A partir de 2014, 20 hospitais de referência do Brasil devem passar a
treinar e monitorar à distância unidades de saúde que ficam longe de
grandes centros médicos e que não contam com cardiologistas sobre como
diagnosticar e tratar adequadamente casos de infarto. Essas instituições
vão participar de uma rede internacional de combate à mortalidade por
infarto, o projeto Lumen Global.
Criado em Miami pelo cardiologista indiano Sameer Mehta, o projeto já
está atualmente em 30 países. Mehta esteve no Brasil nesta semana para
se reunir com representantes dos 20 hospitais de referência e para
participar do Seminário Scientific American de Inovação em Medicina,
onde falou sobre a importância da telemedicina para a ampliação do
acesso aos cuidados médicos.
O projeto, que começou como um simpósio para profissionais sobre como
tratar casos de infarto com mais eficiência, aumentou seu alcance quando
passou a recorrer aos recursos da telemedicina tanto para treinamento
de profissionais quanto para atendimento de pacientes.

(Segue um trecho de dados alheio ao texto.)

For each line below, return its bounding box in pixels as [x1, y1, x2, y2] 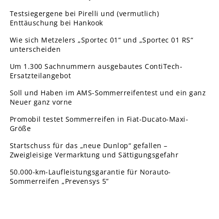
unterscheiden [9, 44, 61, 54]
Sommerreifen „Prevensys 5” [9, 176, 109, 186]
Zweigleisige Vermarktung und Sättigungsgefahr [9, 150, 179, 159]
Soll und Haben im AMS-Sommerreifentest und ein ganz [9, 88, 206, 97]
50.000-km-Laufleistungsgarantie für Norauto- [9, 167, 171, 176]
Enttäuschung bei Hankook [9, 18, 103, 27]
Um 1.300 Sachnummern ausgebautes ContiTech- [9, 62, 183, 71]
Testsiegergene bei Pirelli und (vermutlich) [9, 9, 159, 18]
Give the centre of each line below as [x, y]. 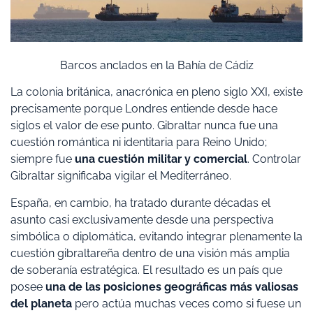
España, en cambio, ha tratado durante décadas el [140, 203]
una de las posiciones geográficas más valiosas [172, 286]
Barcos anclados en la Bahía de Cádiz [156, 65]
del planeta [41, 303]
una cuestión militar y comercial [161, 159]
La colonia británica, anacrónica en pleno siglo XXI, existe [156, 92]
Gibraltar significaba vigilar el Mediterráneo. [121, 176]
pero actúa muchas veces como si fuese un [187, 303]
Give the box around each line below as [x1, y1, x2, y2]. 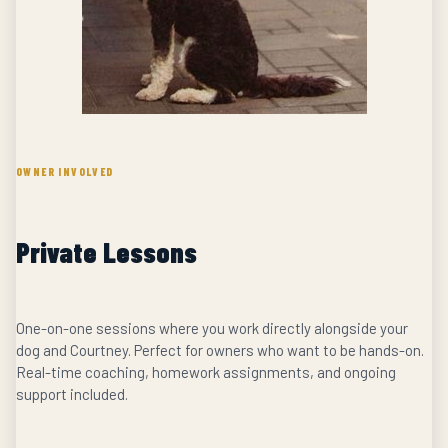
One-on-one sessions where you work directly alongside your [16, 319, 408, 338]
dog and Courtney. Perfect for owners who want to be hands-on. [16, 341, 424, 360]
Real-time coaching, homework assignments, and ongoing [16, 363, 396, 382]
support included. [16, 385, 128, 404]
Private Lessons [16, 235, 197, 270]
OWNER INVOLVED [16, 165, 114, 179]
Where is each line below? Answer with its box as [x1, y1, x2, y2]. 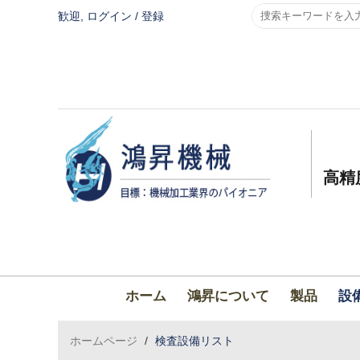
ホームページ [70, 334, 137, 347]
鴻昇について [186, 288, 269, 304]
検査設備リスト [155, 334, 234, 347]
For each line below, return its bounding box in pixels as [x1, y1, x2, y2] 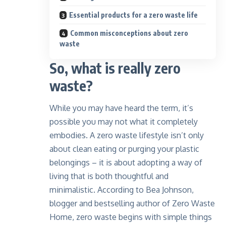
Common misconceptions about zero [70, 29, 188, 38]
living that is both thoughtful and [49, 171, 168, 182]
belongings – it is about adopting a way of [49, 157, 202, 168]
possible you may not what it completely [49, 117, 198, 127]
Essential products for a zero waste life [69, 11, 198, 20]
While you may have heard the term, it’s [49, 103, 193, 114]
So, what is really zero [49, 59, 181, 77]
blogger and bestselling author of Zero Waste [49, 198, 215, 209]
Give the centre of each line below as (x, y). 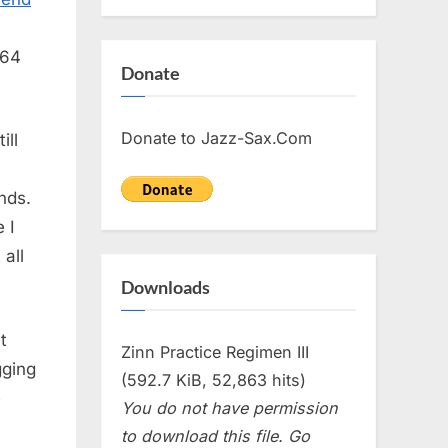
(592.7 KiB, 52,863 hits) (213, 379)
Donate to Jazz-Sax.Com (216, 137)
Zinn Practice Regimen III (215, 351)
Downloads (165, 287)
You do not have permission (229, 407)
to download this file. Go (215, 435)
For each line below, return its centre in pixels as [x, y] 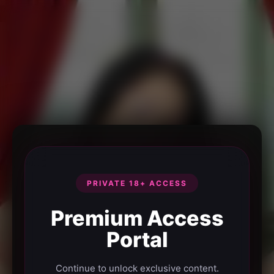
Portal [137, 239]
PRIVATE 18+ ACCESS [137, 183]
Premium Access [137, 218]

O cardiologista Roberto Botelho, diretor do Instituto do Coração do
Triângulo, em Uberlândia, e também um dos diretores do projeto Lumen
Global, explica que a telemedicina é a prática da medicina à distância.
No caso do atendimento de emergência em cardiologia, a telemedicina se
dá principalmente pela transmissão online de exames de eletrocardiograma
de pacientes com suspeita de infarto para centros de excelência.
O diagnóstico do infarto é feito no hospital de referência, de onde o
especialista orienta o profissional do centro remoto sobre qual deve ser
a conduta em relação àquele caso. O que o Lumen Global faz é organizar
essa rede de comunicação nos países em que atua.